Israel Okosun, a graduate of philosophy gave his view about traditional medicine practitioners and the safety of traditional medicines. "Traditional medicines were used by our forefathers and were effective, but not now, as most traditional medicine practitioners are not genuine and as dependable as in the olden days. Most of them are quacks just out to deceive and make money from unsuspecting customers. Some of them use magic in the name of traditional medicine practice, to induce people to patronise them to the detriment of their health. People now prefer to go to hospital and use orthodox drugs, since traditional medicines are not reliable. I am not condemning all of them. Some are genuine and have positively contributed to the health care of Nigerians.
 
My advice to NAFDAC is that a unit or department should be established, which will dedicatedly monitor and control the activities of traditional medicine practitioners to ensure the safety of traditional medicines and weed out quacks," Okosun said.

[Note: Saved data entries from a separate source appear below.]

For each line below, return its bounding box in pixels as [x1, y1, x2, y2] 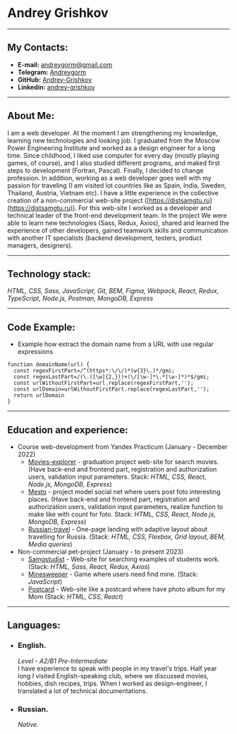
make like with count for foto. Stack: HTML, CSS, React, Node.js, [28, 510, 217, 518]
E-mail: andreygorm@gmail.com [17, 60, 113, 68]
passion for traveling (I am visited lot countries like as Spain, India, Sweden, [7, 181, 227, 190]
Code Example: [7, 321, 75, 333]
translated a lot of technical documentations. [17, 686, 148, 695]
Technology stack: [7, 268, 92, 280]
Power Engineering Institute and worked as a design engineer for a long [7, 143, 216, 152]
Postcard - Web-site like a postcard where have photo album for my [28, 585, 226, 593]
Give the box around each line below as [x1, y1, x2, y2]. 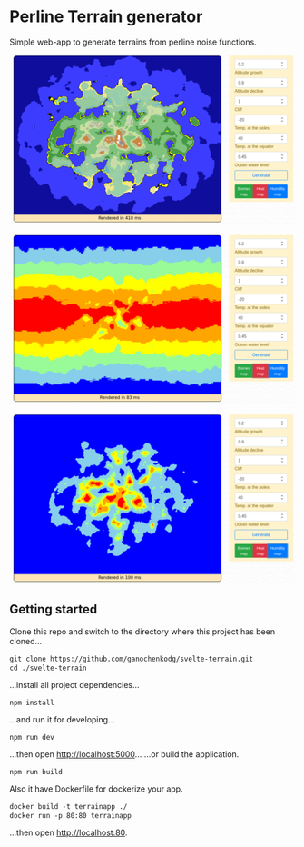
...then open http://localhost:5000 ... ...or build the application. [9, 748, 240, 760]
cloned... [9, 635, 43, 646]
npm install [9, 698, 54, 707]
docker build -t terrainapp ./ [9, 802, 128, 811]
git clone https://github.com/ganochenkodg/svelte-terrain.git [9, 654, 254, 663]
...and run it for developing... [9, 713, 115, 724]
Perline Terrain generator [9, 6, 203, 27]
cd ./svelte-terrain [9, 663, 88, 673]
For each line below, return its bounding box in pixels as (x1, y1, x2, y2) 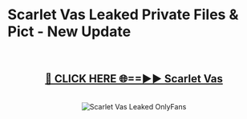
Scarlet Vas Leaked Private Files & (7, 6, 239, 24)
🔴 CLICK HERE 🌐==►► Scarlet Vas (44, 72, 224, 85)
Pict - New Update (7, 22, 132, 41)
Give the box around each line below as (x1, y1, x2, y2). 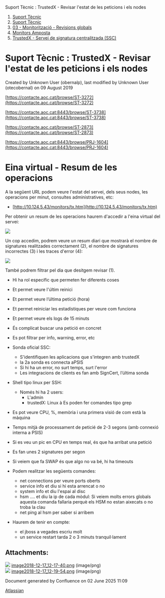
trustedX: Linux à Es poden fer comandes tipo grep (27, 399, 132, 405)
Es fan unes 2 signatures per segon (12, 449, 85, 455)
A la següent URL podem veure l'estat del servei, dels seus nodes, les (5, 189, 148, 195)
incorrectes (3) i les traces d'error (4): (5, 248, 83, 254)
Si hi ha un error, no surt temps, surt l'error (19, 364, 108, 370)
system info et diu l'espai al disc (19, 488, 86, 494)
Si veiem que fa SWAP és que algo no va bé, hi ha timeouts (12, 458, 133, 464)
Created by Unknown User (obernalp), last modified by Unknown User (5, 79, 149, 85)
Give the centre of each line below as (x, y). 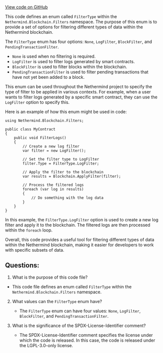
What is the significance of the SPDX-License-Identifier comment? (79, 326)
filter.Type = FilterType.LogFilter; (61, 164)
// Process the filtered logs (53, 185)
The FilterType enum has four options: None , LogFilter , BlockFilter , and (79, 42)
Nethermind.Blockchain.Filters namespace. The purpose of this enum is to (81, 22)
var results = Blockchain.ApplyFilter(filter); (72, 176)
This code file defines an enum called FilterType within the (72, 286)
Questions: (22, 266)
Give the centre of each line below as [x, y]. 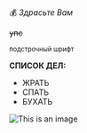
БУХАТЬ [37, 102]
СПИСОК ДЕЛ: [38, 66]
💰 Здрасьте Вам [41, 12]
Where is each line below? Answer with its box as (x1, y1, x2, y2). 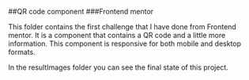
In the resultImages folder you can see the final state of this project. (8, 63, 229, 72)
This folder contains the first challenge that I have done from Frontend (8, 22, 237, 31)
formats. (8, 48, 36, 56)
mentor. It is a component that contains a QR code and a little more (8, 31, 226, 40)
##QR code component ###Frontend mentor (8, 7, 154, 16)
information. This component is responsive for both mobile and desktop (8, 39, 242, 48)
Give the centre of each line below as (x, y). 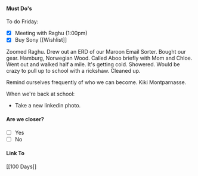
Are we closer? (25, 119)
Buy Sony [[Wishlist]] (41, 40)
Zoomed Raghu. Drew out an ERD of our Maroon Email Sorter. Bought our (96, 52)
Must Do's (19, 8)
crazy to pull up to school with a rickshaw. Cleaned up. (73, 71)
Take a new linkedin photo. (48, 106)
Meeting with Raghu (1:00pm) (51, 33)
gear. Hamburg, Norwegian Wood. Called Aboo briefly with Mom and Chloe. (99, 58)
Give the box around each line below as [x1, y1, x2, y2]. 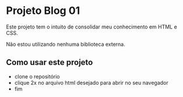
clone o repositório [14, 73, 60, 80]
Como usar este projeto [6, 58, 93, 67]
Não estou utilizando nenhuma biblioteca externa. [6, 41, 125, 48]
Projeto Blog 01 [6, 4, 80, 17]
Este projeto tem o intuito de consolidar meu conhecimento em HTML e [6, 23, 178, 30]
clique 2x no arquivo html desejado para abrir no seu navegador [14, 79, 169, 86]
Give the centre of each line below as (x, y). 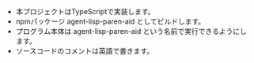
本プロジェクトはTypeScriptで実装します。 (85, 11)
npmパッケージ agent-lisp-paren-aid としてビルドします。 (110, 21)
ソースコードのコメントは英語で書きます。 (85, 51)
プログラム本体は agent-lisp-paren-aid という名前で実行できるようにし (131, 31)
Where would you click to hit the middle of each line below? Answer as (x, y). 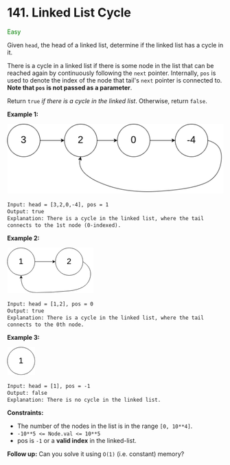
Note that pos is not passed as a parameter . (70, 87)
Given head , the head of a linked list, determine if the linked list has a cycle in (115, 45)
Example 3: (23, 338)
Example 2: (23, 238)
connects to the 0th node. (46, 325)
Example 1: (23, 114)
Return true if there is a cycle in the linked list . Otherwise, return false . (107, 100)
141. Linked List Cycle (69, 13)
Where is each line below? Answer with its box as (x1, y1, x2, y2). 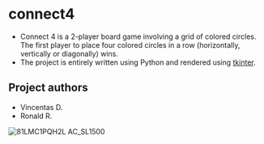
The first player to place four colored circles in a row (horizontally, (19, 40, 241, 49)
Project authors (8, 81, 89, 95)
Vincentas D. (19, 102, 63, 112)
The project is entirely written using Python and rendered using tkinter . (19, 57, 257, 67)
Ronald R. (19, 111, 53, 121)
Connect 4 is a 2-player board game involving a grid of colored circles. (19, 32, 257, 41)
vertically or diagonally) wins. (19, 49, 119, 58)
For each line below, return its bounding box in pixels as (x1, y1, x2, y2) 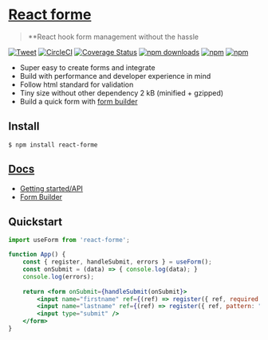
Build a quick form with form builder (19, 96, 138, 106)
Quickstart (8, 215, 63, 229)
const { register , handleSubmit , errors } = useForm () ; (22, 258, 213, 266)
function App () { (8, 251, 66, 259)
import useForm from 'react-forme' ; (8, 236, 130, 244)
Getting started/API (19, 183, 84, 193)
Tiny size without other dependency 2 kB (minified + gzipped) (19, 88, 224, 97)
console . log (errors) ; (22, 272, 94, 280)
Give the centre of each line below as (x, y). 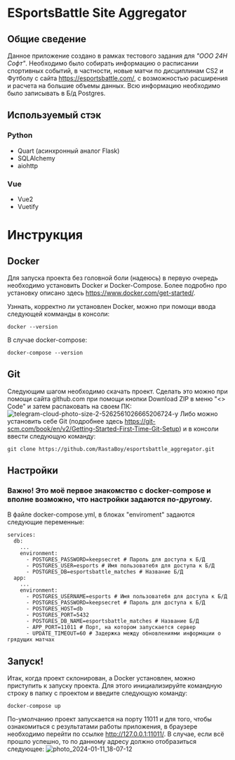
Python (20, 135)
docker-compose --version (45, 353)
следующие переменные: (46, 522)
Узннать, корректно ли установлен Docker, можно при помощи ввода (112, 306)
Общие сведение (47, 39)
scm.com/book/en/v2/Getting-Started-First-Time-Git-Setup (93, 429)
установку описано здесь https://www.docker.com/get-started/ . (101, 293)
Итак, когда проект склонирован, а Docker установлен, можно (101, 678)
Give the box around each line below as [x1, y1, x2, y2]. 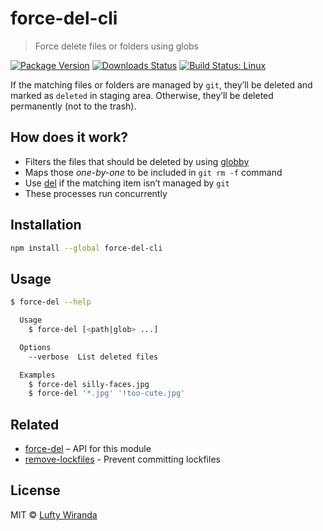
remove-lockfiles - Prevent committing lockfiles [24, 453, 221, 466]
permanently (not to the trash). [10, 100, 137, 112]
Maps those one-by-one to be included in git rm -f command [24, 166, 283, 178]
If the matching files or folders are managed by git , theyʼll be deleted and [10, 78, 313, 91]
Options [19, 342, 52, 352]
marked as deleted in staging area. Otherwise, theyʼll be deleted [10, 89, 274, 101]
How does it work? [10, 129, 129, 146]
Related [10, 416, 60, 433]
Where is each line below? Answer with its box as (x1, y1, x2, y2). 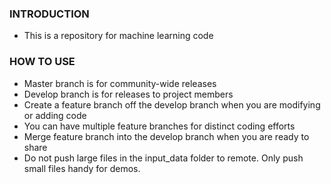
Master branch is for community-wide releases (23, 77, 217, 89)
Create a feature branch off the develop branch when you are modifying (23, 98, 321, 111)
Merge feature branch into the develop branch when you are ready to (23, 130, 310, 142)
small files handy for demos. (23, 162, 141, 174)
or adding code (23, 109, 87, 121)
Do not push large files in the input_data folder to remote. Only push (23, 152, 304, 164)
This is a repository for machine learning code (23, 30, 214, 42)
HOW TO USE (9, 55, 76, 69)
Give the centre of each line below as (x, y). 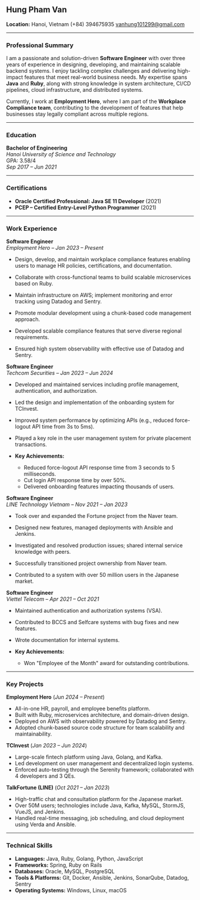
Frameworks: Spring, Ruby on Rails (58, 865)
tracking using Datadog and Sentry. (58, 301)
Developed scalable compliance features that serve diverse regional (98, 331)
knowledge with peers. (43, 552)
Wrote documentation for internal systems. (67, 640)
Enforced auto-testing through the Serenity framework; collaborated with (104, 770)
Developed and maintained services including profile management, (97, 384)
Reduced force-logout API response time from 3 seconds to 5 (99, 468)
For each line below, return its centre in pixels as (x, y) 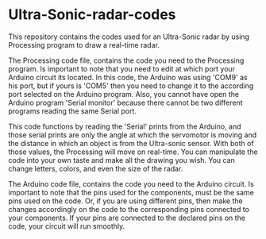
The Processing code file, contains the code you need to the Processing (126, 60)
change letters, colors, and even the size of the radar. (96, 168)
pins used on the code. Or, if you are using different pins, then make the (126, 201)
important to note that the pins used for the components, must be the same (131, 192)
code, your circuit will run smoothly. (67, 226)
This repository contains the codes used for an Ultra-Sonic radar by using (129, 37)
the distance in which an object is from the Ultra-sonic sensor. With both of (131, 143)
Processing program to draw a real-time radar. (84, 44)
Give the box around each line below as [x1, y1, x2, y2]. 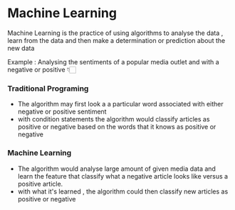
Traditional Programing [7, 84, 89, 94]
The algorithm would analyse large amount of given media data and [17, 164, 216, 173]
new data [7, 44, 35, 52]
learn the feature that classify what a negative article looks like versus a [17, 171, 229, 180]
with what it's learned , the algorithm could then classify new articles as [17, 187, 229, 196]
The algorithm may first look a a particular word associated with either [17, 100, 224, 109]
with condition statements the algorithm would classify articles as [17, 115, 210, 124]
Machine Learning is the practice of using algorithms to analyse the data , [7, 29, 224, 37]
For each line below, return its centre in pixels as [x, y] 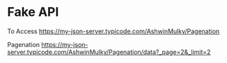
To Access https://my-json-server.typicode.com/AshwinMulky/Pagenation [113, 31]
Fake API [33, 12]
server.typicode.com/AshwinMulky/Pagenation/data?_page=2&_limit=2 [109, 52]
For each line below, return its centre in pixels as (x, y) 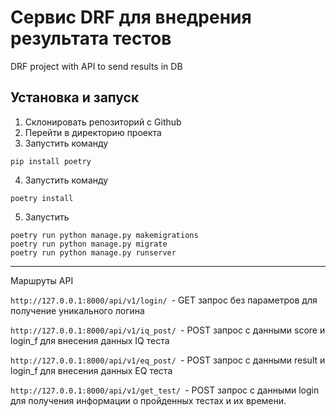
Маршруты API (42, 280)
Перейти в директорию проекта (93, 132)
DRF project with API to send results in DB (96, 66)
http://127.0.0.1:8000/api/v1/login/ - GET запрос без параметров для (164, 300)
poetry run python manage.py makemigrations (104, 235)
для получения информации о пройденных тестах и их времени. (148, 400)
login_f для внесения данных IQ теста (90, 340)
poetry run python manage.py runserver (93, 252)
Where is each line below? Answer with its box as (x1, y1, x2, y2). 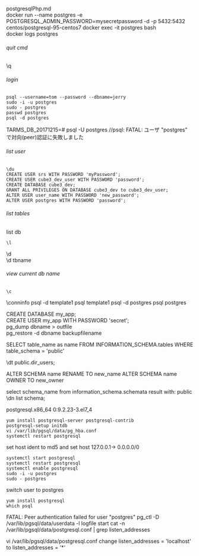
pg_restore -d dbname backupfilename (6, 329, 102, 337)
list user (6, 148, 26, 155)
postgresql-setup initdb (6, 423, 68, 429)
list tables (6, 210, 30, 217)
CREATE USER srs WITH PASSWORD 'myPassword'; (6, 171, 121, 177)
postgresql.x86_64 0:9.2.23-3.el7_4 (6, 406, 93, 413)
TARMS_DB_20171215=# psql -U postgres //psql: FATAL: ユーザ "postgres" (6, 126, 188, 133)
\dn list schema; (6, 395, 46, 402)
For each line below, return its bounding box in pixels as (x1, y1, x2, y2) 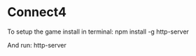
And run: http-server (7, 41, 66, 49)
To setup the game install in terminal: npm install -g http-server (7, 27, 189, 36)
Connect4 (7, 4, 66, 20)

Bioko Ezekiel, a political analyst said, "Actually, traditional medicine is as old as man and the society then heavily depended on it to tackle different health problems. The use of traditional medicines can enhance longevity. Countries like China and India majorly depend on them. Some of these traditional drugs can cure a lot of ailments, which I have witnessed.
 
People condemn traditional medicines because Britain came with orthodox drugs to convince us against our traditional medicines. This has made some of us throw away our traditional heritage, which traditional drugs are a part of. I mean we are fast losing our cultural heritage to orthodox drugs, which are mostly chemical-based. I see traditional medicines as safe for human consumption. Therefore, the government should revive its practice and usage. Government is simply not committed to developing traditional medicines, because it does not have regard for what its own produce, which are natural and good for human health. If there is more political will by the government in developing traditional medicine, most people will be able to afford it."